Like Phil, I was contacted by the Brandeis Hoot, who asked me some questions on Mike Gravel. Here’s what I wrote back (rather in a hurry, I might add):
1. What do you think of Mike Gravel coming to Brandeis? Should students go to hear him speak?
Mike Gravel is an important historical figure and took principled and brave stands in the Nixon years. I applaud his patriotism and his fight against the imperial presidency in those years. I hope every
Brandeis student will take the time to see him.
2. If students should, why?
First off, Senator Gravel made history in the 70’s. Releasing the Penon Papers into the Congressional Record was a very admirable thing. So he’s both a minor hero and a minor celebrity. There are reasons to go beyond the thrill of meeting him, however. In my opinion, students would be well served to hear alternative critiques of American society: as a former Senator with insight into the Nixon years, he can serve a useful role. As for his Presidential campaign…
I understand that he’s coming to Brandeis to promote his bid for the presidential bid. I really have little interest in that.
3. I saw that in the post that you mentioned that Mike Gravel is a “horrible presidential candidate,” could you explain this further? Is he “horrible” in that he isn’t a viable candidate and has no real shot at the presidency? Or did you mean that he would not make a good president? If so, why?
I consider Senator Gravel a vanity candidate. I do so not because of his poll numbers – I am a big admirer of Senator Chris Dodd, who had a similarly negligible impact on the electoral aspects of the race.
In his campaign for the presidency, Senator Gravel has run as a Democrat, endorsed a Green party candidate (Jesse Johnson), and is now running as a Libertarian, all in the space of a few months. Most tellingly, his campaign organization has been, and seems to still be, negligible. What canvassing has he done? How much fundraising, direct mail, media outreach, etc?
It seems that Senator Gravel likes the benefit of free media, but doesn’t want to put in the work that goes along with a real presidential campaign. The structure of televised “debates” is pretty silly – notice how there have been very very few environmental-related questions? Perhaps that’s because every debate has been sponsored by a coal industry front group – but I think the organizers were in the
right here. Just from browsing his wikipedia page, it seems that Senator Gravel has a habit of seeking media stunts without doing the behind-the-scenes legwork that usually accompanies and leverages them.
Someone once made an observation about Senator Gravel that I tend to agree with. If I remember correctly, it goes like this: “Mike Gravel is like that crotchedy old uncle at thanksgiving.
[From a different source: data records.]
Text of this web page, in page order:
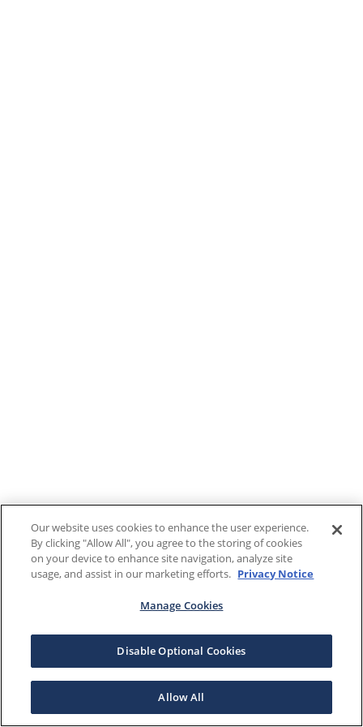
Our website uses cookies to enhance the user experience.
By clicking "Allow All", you agree to the storing of cookies
on your device to enhance site navigation, analyze site
usage, and assist in our marketing efforts. Privacy Notice
Manage Cookies
Disable Optional Cookies
Allow All

Sometimes he’ll say something outrageously wrong or offensive. Other times he’ll say some embarrasing story about your parents or penetrating truth that you’ll remember forever.”
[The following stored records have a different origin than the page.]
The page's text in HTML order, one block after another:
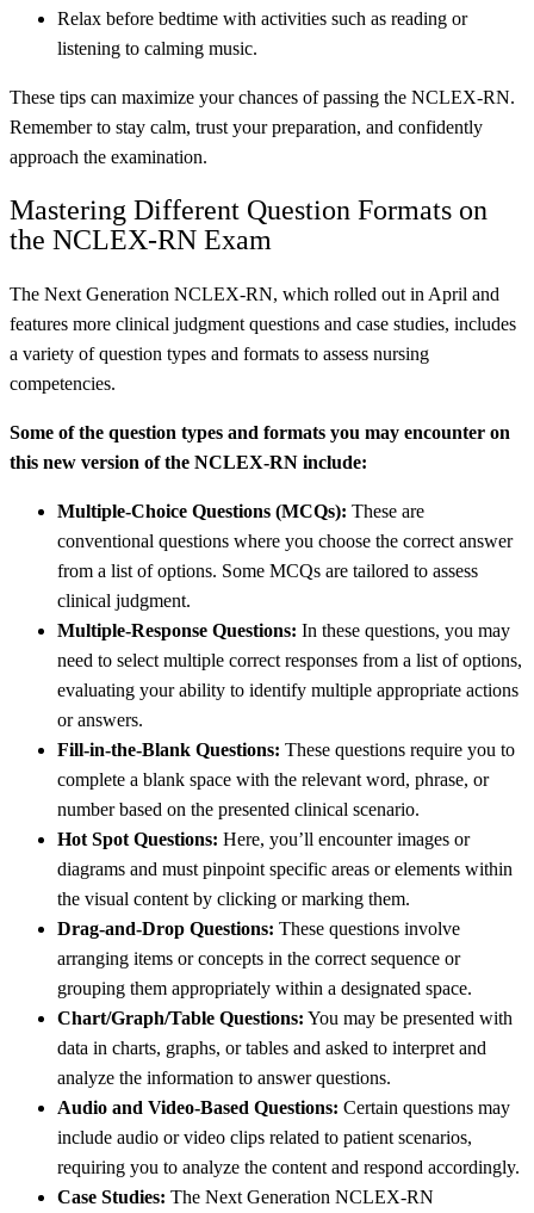
Relax before bedtime with activities such as reading or
listening to calming music.
These tips can maximize your chances of passing the NCLEX-RN.
Remember to stay calm, trust your preparation, and confidently
approach the examination.
Mastering Different Question Formats on
the NCLEX-RN Exam
The Next Generation NCLEX-RN, which rolled out in April and
features more clinical judgment questions and case studies, includes
a variety of question types and formats to assess nursing
competencies.
Some of the question types and formats you may encounter on
this new version of the NCLEX-RN include:
Multiple-Choice Questions (MCQs): These are
conventional questions where you choose the correct answer
from a list of options. Some MCQs are tailored to assess
clinical judgment.
Multiple-Response Questions: In these questions, you may
need to select multiple correct responses from a list of options,
evaluating your ability to identify multiple appropriate actions
or answers.
Fill-in-the-Blank Questions: These questions require you to
complete a blank space with the relevant word, phrase, or
number based on the presented clinical scenario.
Hot Spot Questions: Here, you’ll encounter images or
diagrams and must pinpoint specific areas or elements within
the visual content by clicking or marking them.
Drag-and-Drop Questions: These questions involve
arranging items or concepts in the correct sequence or
grouping them appropriately within a designated space.
Chart/Graph/Table Questions: You may be presented with
data in charts, graphs, or tables and asked to interpret and
analyze the information to answer questions.
Audio and Video-Based Questions: Certain questions may
include audio or video clips related to patient scenarios,
requiring you to analyze the content and respond accordingly.
Case Studies: The Next Generation NCLEX-RN

So, on one hand Gravel exposed uncomfortable truths about American Imperialism, Neo-Colonialism, the hawkishness of other candidates, and tried to dispel many of the right-wing myths regarding the September 11 attacks. On the other hand, he undermines progressive democrats, tries to accomplish his goals through superficial visuals instead of building coalitions, and, most weirdly supports the regressive “fair tax”.